*** Material provided ***

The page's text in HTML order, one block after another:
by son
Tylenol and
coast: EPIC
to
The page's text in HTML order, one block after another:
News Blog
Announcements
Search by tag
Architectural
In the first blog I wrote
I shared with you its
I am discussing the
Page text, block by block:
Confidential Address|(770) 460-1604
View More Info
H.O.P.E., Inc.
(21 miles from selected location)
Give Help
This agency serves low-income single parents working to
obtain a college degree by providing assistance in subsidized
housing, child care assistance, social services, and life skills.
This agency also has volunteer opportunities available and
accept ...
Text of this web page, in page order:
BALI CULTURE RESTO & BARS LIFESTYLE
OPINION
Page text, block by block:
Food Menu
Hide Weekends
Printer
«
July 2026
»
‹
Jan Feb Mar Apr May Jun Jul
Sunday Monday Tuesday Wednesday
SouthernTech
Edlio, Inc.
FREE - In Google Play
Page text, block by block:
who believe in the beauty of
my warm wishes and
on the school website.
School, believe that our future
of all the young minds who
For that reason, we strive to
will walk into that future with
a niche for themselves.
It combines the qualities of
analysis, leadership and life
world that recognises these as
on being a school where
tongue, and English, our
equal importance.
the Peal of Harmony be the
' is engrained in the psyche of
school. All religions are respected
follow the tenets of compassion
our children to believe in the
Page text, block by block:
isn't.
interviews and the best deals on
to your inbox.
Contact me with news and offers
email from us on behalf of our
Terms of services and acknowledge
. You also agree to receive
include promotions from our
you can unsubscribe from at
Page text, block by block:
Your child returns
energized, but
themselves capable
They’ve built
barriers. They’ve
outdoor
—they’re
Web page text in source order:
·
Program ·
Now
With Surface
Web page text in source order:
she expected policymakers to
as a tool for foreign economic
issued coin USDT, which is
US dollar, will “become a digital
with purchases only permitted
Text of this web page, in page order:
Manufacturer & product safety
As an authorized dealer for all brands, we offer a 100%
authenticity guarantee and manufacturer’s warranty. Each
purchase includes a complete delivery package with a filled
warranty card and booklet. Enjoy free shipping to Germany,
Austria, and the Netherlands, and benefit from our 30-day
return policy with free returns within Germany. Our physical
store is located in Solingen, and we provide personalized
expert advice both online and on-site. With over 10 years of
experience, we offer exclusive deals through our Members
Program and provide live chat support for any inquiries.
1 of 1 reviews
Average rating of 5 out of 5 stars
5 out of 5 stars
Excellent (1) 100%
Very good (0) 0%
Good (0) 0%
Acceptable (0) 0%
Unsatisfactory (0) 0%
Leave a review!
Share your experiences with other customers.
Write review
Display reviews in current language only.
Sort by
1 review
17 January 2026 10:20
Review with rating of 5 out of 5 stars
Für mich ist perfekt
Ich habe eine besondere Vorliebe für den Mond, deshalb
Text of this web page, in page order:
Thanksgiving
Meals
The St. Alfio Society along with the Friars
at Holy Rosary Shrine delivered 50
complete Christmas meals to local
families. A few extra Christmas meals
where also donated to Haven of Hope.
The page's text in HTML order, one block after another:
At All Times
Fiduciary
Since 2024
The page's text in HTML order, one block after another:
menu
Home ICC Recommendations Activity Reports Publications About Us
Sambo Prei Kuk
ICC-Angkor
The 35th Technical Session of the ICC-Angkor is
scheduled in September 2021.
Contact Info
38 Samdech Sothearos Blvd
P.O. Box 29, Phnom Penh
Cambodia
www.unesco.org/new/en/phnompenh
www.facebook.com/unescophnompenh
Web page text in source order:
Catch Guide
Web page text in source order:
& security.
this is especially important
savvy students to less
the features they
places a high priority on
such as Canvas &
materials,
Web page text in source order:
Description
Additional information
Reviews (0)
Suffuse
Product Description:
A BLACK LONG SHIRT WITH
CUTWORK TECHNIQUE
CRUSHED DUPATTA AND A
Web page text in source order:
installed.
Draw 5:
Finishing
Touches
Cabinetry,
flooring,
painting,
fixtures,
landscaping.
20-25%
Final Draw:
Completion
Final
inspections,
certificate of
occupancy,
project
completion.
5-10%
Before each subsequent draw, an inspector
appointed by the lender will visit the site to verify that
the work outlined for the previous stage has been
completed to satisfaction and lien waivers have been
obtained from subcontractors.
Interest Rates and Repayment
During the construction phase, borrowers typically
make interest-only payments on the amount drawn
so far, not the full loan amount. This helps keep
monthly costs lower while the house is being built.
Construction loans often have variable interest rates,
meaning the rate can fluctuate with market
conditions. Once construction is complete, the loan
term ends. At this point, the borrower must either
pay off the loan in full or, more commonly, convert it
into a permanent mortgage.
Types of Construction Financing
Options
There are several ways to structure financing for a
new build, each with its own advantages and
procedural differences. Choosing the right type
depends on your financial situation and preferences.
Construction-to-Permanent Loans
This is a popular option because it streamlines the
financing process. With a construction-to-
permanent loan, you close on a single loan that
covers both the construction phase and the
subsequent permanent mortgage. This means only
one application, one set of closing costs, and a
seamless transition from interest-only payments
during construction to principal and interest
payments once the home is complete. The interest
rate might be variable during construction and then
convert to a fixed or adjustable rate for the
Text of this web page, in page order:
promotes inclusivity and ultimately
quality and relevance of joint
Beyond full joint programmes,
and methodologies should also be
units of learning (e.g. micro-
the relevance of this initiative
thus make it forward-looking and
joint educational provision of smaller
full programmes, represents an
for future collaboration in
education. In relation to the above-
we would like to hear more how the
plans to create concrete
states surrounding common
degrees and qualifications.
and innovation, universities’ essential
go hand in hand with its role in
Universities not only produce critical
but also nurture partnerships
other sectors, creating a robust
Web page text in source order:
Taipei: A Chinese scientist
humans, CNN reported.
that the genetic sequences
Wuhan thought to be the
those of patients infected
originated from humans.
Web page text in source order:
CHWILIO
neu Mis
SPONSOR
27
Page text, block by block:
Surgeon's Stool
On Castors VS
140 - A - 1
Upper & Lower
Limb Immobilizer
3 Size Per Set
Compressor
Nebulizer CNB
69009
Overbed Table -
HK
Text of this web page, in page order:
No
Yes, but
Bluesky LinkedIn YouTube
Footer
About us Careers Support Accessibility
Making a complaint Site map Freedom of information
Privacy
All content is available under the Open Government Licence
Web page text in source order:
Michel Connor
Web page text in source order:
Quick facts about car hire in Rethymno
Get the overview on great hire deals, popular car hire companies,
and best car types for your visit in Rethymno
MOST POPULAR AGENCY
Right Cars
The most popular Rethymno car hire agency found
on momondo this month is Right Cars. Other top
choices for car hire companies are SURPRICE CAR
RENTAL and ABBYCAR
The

*** End of Material provided ***

Copy down the complete data exactly as supplied.

### Answer to this exercise:
The page's text in HTML order, one block after another:
by son
Tylenol and
coast: EPIC
to
The page's text in HTML order, one block after another:
News Blog
Announcements
Search by tag
Architectural
In the first blog I wrote
I shared with you its
I am discussing the
Page text, block by block:
Confidential Address|(770) 460-1604
View More Info
H.O.P.E., Inc.
(21 miles from selected location)
Give Help
This agency serves low-income single parents working to
obtain a college degree by providing assistance in subsidized
housing, child care assistance, social services, and life skills.
This agency also has volunteer opportunities available and
accept ...
Text of this web page, in page order:
BALI CULTURE RESTO & BARS LIFESTYLE
OPINION
Page text, block by block:
Food Menu
Hide Weekends
Printer
«
July 2026
»
‹
Jan Feb Mar Apr May Jun Jul
Sunday Monday Tuesday Wednesday
SouthernTech
Edlio, Inc.
FREE - In Google Play
Page text, block by block:
who believe in the beauty of
my warm wishes and
on the school website.
School, believe that our future
of all the young minds who
For that reason, we strive to
will walk into that future with
a niche for themselves.
It combines the qualities of
analysis, leadership and life
world that recognises these as
on being a school where
tongue, and English, our
equal importance.
the Peal of Harmony be the
' is engrained in the psyche of
school. All religions are respected
follow the tenets of compassion
our children to believe in the
Page text, block by block:
isn't.
interviews and the best deals on
to your inbox.
Contact me with news and offers
email from us on behalf of our
Terms of services and acknowledge
. You also agree to receive
include promotions from our
you can unsubscribe from at
Page text, block by block:
Your child returns
energized, but
themselves capable
They’ve built
barriers. They’ve
outdoor
—they’re
Web page text in source order:
·
Program ·
Now
With Surface
Web page text in source order:
she expected policymakers to
as a tool for foreign economic
issued coin USDT, which is
US dollar, will “become a digital
with purchases only permitted
Text of this web page, in page order:
Manufacturer & product safety
As an authorized dealer for all brands, we offer a 100%
authenticity guarantee and manufacturer’s warranty. Each
purchase includes a complete delivery package with a filled
warranty card and booklet. Enjoy free shipping to Germany,
Austria, and the Netherlands, and benefit from our 30-day
return policy with free returns within Germany. Our physical
store is located in Solingen, and we provide personalized
expert advice both online and on-site. With over 10 years of
experience, we offer exclusive deals through our Members
Program and provide live chat support for any inquiries.
1 of 1 reviews
Average rating of 5 out of 5 stars
5 out of 5 stars
Excellent (1) 100%
Very good (0) 0%
Good (0) 0%
Acceptable (0) 0%
Unsatisfactory (0) 0%
Leave a review!
Share your experiences with other customers.
Write review
Display reviews in current language only.
Sort by
1 review
17 January 2026 10:20
Review with rating of 5 out of 5 stars
Für mich ist perfekt
Ich habe eine besondere Vorliebe für den Mond, deshalb
Text of this web page, in page order:
Thanksgiving
Meals
The St. Alfio Society along with the Friars
at Holy Rosary Shrine delivered 50
complete Christmas meals to local
families. A few extra Christmas meals
where also donated to Haven of Hope.
The page's text in HTML order, one block after another:
At All Times
Fiduciary
Since 2024
The page's text in HTML order, one block after another:
menu
Home ICC Recommendations Activity Reports Publications About Us
Sambo Prei Kuk
ICC-Angkor
The 35th Technical Session of the ICC-Angkor is
scheduled in September 2021.
Contact Info
38 Samdech Sothearos Blvd
P.O. Box 29, Phnom Penh
Cambodia
www.unesco.org/new/en/phnompenh
www.facebook.com/unescophnompenh
Web page text in source order:
Catch Guide
Web page text in source order:
& security.
this is especially important
savvy students to less
the features they
places a high priority on
such as Canvas &
materials,
Web page text in source order:
Description
Additional information
Reviews (0)
Suffuse
Product Description:
A BLACK LONG SHIRT WITH
CUTWORK TECHNIQUE
CRUSHED DUPATTA AND A
Web page text in source order:
installed.
Draw 5:
Finishing
Touches
Cabinetry,
flooring,
painting,
fixtures,
landscaping.
20-25%
Final Draw:
Completion
Final
inspections,
certificate of
occupancy,
project
completion.
5-10%
Before each subsequent draw, an inspector
appointed by the lender will visit the site to verify that
the work outlined for the previous stage has been
completed to satisfaction and lien waivers have been
obtained from subcontractors.
Interest Rates and Repayment
During the construction phase, borrowers typically
make interest-only payments on the amount drawn
so far, not the full loan amount. This helps keep
monthly costs lower while the house is being built.
Construction loans often have variable interest rates,
meaning the rate can fluctuate with market
conditions. Once construction is complete, the loan
term ends. At this point, the borrower must either
pay off the loan in full or, more commonly, convert it
into a permanent mortgage.
Types of Construction Financing
Options
There are several ways to structure financing for a
new build, each with its own advantages and
procedural differences. Choosing the right type
depends on your financial situation and preferences.
Construction-to-Permanent Loans
This is a popular option because it streamlines the
financing process. With a construction-to-
permanent loan, you close on a single loan that
covers both the construction phase and the
subsequent permanent mortgage. This means only
one application, one set of closing costs, and a
seamless transition from interest-only payments
during construction to principal and interest
payments once the home is complete. The interest
rate might be variable during construction and then
convert to a fixed or adjustable rate for the
Text of this web page, in page order:
promotes inclusivity and ultimately
quality and relevance of joint
Beyond full joint programmes,
and methodologies should also be
units of learning (e.g. micro-
the relevance of this initiative
thus make it forward-looking and
joint educational provision of smaller
full programmes, represents an
for future collaboration in
education. In relation to the above-
we would like to hear more how the
plans to create concrete
states surrounding common
degrees and qualifications.
and innovation, universities’ essential
go hand in hand with its role in
Universities not only produce critical
but also nurture partnerships
other sectors, creating a robust
Web page text in source order:
Taipei: A Chinese scientist
humans, CNN reported.
that the genetic sequences
Wuhan thought to be the
those of patients infected
originated from humans.
Web page text in source order:
CHWILIO
neu Mis
SPONSOR
27
Page text, block by block:
Surgeon's Stool
On Castors VS
140 - A - 1
Upper & Lower
Limb Immobilizer
3 Size Per Set
Compressor
Nebulizer CNB
69009
Overbed Table -
HK
Text of this web page, in page order:
No
Yes, but
Bluesky LinkedIn YouTube
Footer
About us Careers Support Accessibility
Making a complaint Site map Freedom of information
Privacy
All content is available under the Open Government Licence
Web page text in source order:
Michel Connor
Web page text in source order:
Quick facts about car hire in Rethymno
Get the overview on great hire deals, popular car hire companies,
and best car types for your visit in Rethymno
MOST POPULAR AGENCY
Right Cars
The most popular Rethymno car hire agency found
on momondo this month is Right Cars. Other top
choices for car hire companies are SURPRICE CAR
RENTAL and ABBYCAR
The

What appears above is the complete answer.